Questions en lien avec la séquence sur les relations alimentaires entre les animaux en P4 :

  • Serait-il possible d’obtenir un document reprenant les chaines alimentaires et les réseaux à réaliser lors de la leçon (P4) sur l’éphémère ? (une sorte de corrigé )

Il n’y a pas de corrigé pour cette étape de la séquence, ce sont les élèves qui vont construire le réseau alimentaire à l’aide des cartes sur lesquelles ils trouveront les indications nécessaires pour placer les flèches correctement.

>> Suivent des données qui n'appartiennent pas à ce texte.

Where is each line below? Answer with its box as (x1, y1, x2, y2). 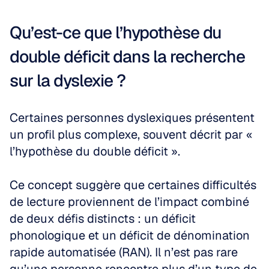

Plusieurs solutions sont possibles.

Voici un petit exemple d’une chaine alimentaire qui pourrait être constituée par les élèves :

Les végétaux (les algues et la matière végétale en décomposition) formeront toujours le point de départ d’une chaine alimentaire car ils fournissent la matière organique aux individus qui s’en nourrissent et qui à leur tour seront mangé par d’autres individus.

Les élèves pourraient déposer les carte algues et gammare et placer une flèche allant des algues vers le gammare en disant : « Les algues sont mangées par le gammare ».

Ensuite, un autre élève pourrait placer la larve de libellule en disant « Le gammare est mangé par la libellule. ». Un autre élève pourrait également placer la carte de la larve de perle et la relier aux algues en disant « Les algues sont mangées par la larve de perle. » Ce qui permettrait à un élève de placer la carte du poisson chabot en disant « La larve de perle est mangée par le chabot. » qui à son tour est mangé par le cincle plongeur…etc.  L’exercice se poursuit de cette manière jusqu’à avoir constitué un véritable réseau alimentaire.

Les informations à propos des régimes alimentaires des différents individus, les élèves les lisent sur les cartes. Sur chaque carte, le régime alimentaire de l’individu représenté est spécifié.